Required action: Transcribe exactly, and only, the lines from the one containing "by importing regenerator-runtime/runtime" through the last line of the data.

[Data entries]
- - - -

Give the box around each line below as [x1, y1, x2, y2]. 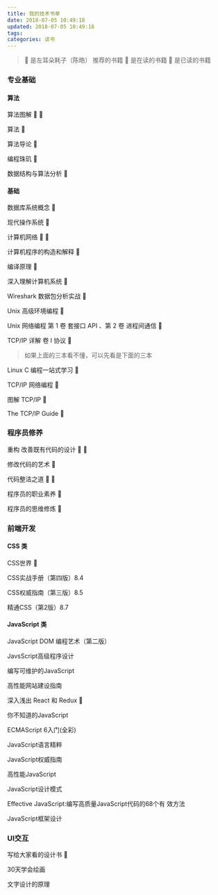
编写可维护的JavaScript [7, 667, 75, 675]
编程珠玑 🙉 [7, 154, 38, 163]
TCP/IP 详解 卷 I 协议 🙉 [7, 337, 72, 345]
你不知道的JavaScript [7, 711, 69, 720]
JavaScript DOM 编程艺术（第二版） [7, 637, 111, 645]
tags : [7, 29, 23, 37]
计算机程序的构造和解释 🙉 [7, 248, 81, 256]
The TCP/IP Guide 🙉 [7, 410, 65, 418]
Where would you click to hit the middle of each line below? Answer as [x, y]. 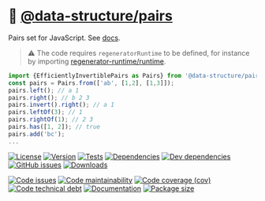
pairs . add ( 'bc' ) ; [37, 134]
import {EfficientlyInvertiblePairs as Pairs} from [95, 75]
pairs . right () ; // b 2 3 [49, 97]
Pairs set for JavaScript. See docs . [64, 38]
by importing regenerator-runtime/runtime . [97, 61]
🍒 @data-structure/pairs [91, 16]
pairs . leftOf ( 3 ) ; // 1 [45, 112]
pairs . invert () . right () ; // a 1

- - - -

Solution to this exercise:
by importing regenerator-runtime/runtime . [97, 61]
🍒 @data-structure/pairs [91, 16]
pairs . leftOf ( 3 ) ; // 1 [45, 112]
pairs . invert () . right () ; // a 1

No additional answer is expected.